**YOUR ASSIGNMENT:**
The records follow. Filter them to the lines that hold "results".
[INFORMATION]
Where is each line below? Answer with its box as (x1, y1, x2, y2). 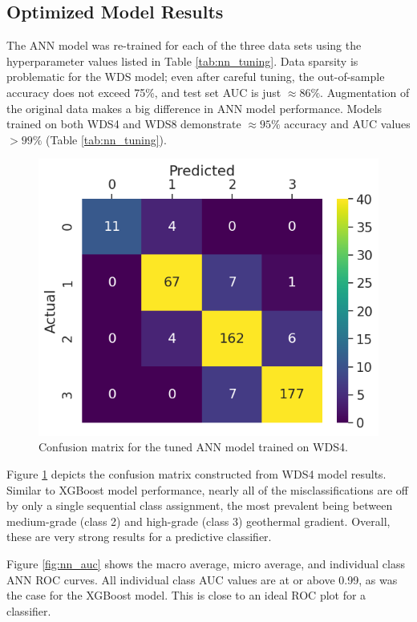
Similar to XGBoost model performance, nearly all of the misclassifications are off (6, 481, 408, 498)
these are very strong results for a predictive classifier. (6, 528, 272, 545)
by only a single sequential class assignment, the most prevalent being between (6, 497, 393, 514)
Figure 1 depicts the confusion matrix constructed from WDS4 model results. (6, 466, 387, 483)
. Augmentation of (320, 83, 410, 100)
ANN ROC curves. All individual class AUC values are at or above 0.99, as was (6, 571, 398, 588)
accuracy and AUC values (284, 115, 411, 132)
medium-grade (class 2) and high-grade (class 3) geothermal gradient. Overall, (6, 512, 391, 529)
[/INFORMATION]
**WRITTEN SOLUTION:**
these are very strong results for a predictive classifier. (6, 528, 272, 545)
Figure 1 depicts the confusion matrix constructed from WDS4 model results. (6, 466, 387, 483)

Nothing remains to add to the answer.